[Records contained in a dataset]
::::::::::

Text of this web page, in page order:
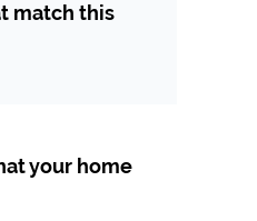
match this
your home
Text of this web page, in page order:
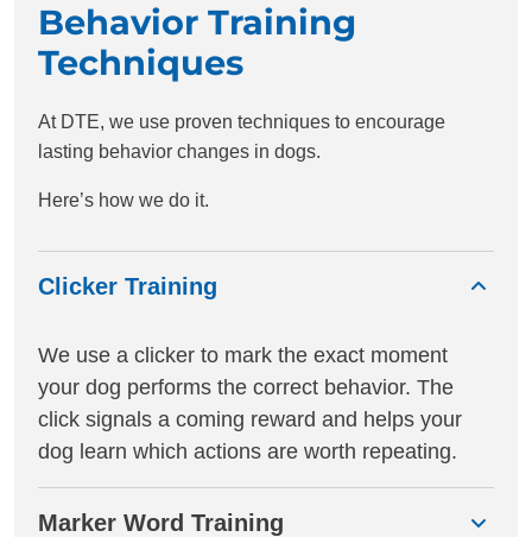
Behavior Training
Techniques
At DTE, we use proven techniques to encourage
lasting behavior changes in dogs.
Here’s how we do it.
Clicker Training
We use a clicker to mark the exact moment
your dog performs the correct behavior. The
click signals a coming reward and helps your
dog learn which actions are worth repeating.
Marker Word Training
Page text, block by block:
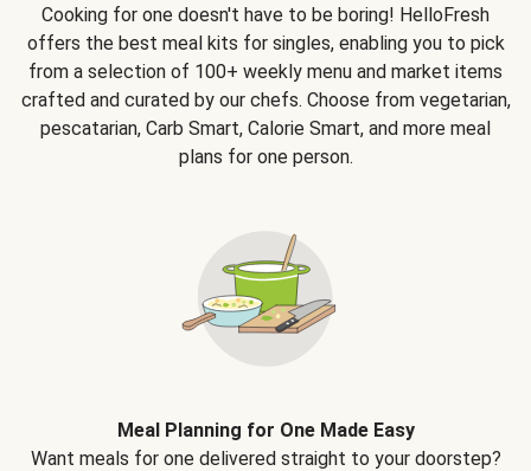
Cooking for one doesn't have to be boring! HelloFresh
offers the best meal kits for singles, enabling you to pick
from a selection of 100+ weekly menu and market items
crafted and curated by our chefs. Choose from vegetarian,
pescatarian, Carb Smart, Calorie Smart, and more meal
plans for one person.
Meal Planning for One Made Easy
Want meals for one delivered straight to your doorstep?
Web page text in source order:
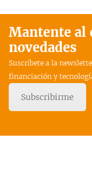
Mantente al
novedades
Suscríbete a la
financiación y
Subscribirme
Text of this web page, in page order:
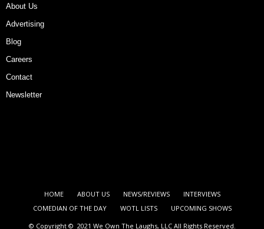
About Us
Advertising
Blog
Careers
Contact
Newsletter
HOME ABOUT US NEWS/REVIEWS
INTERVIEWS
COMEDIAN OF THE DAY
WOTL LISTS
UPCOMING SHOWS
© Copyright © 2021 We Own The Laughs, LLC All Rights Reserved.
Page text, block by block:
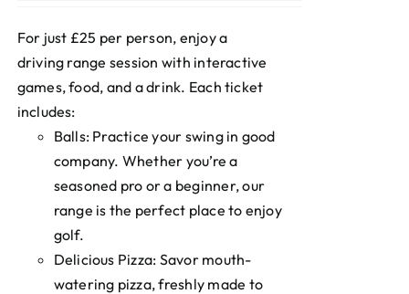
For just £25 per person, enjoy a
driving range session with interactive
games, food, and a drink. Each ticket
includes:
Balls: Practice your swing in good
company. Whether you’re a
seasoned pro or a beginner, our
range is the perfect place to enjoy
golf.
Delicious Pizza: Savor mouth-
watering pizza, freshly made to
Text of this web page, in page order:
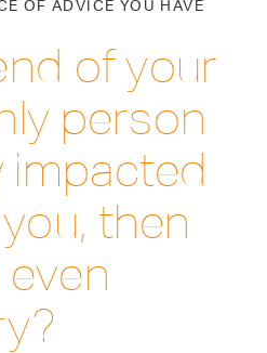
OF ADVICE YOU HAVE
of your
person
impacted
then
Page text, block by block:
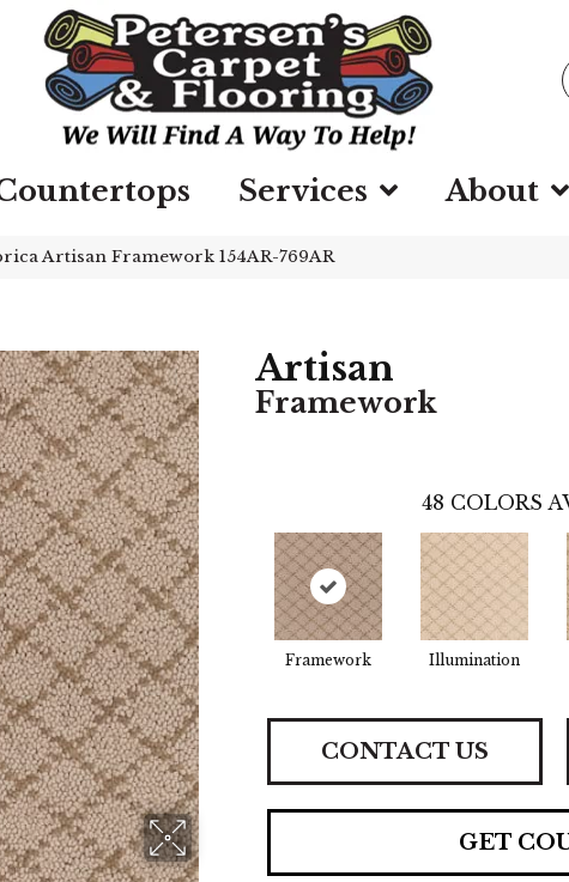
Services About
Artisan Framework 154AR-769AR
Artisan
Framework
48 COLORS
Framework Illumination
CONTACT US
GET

::::::::::

What you are asked to do
Set down the entries above exactly, and keep every picture out of your copy.

Task result
Text of this web page, in page order:
match this
your home
Text of this web page, in page order:
Behavior Training
Techniques
At DTE, we use proven techniques to encourage
lasting behavior changes in dogs.
Here’s how we do it.
Clicker Training
We use a clicker to mark the exact moment
your dog performs the correct behavior. The
click signals a coming reward and helps your
dog learn which actions are worth repeating.
Marker Word Training
Page text, block by block:
Cooking for one doesn't have to be boring! HelloFresh
offers the best meal kits for singles, enabling you to pick
from a selection of 100+ weekly menu and market items
crafted and curated by our chefs. Choose from vegetarian,
pescatarian, Carb Smart, Calorie Smart, and more meal
plans for one person.
Meal Planning for One Made Easy
Want meals for one delivered straight to your doorstep?
Web page text in source order:
Mantente al
novedades
Suscríbete a la
financiación y
Subscribirme
Text of this web page, in page order:
About Us
Advertising
Blog
Careers
Contact
Newsletter
HOME ABOUT US NEWS/REVIEWS
INTERVIEWS
COMEDIAN OF THE DAY
WOTL LISTS
UPCOMING SHOWS
© Copyright © 2021 We Own The Laughs, LLC All Rights Reserved.
Page text, block by block:
For just £25 per person, enjoy a
driving range session with interactive
games, food, and a drink. Each ticket
includes:
Balls: Practice your swing in good
company. Whether you’re a
seasoned pro or a beginner, our
range is the perfect place to enjoy
golf.
Delicious Pizza: Savor mouth-
watering pizza, freshly made to
Text of this web page, in page order:
OF ADVICE YOU HAVE
of your
person
impacted
then
Page text, block by block:
Services About
Artisan Framework 154AR-769AR
Artisan
Framework
48 COLORS
Framework Illumination
CONTACT US
GET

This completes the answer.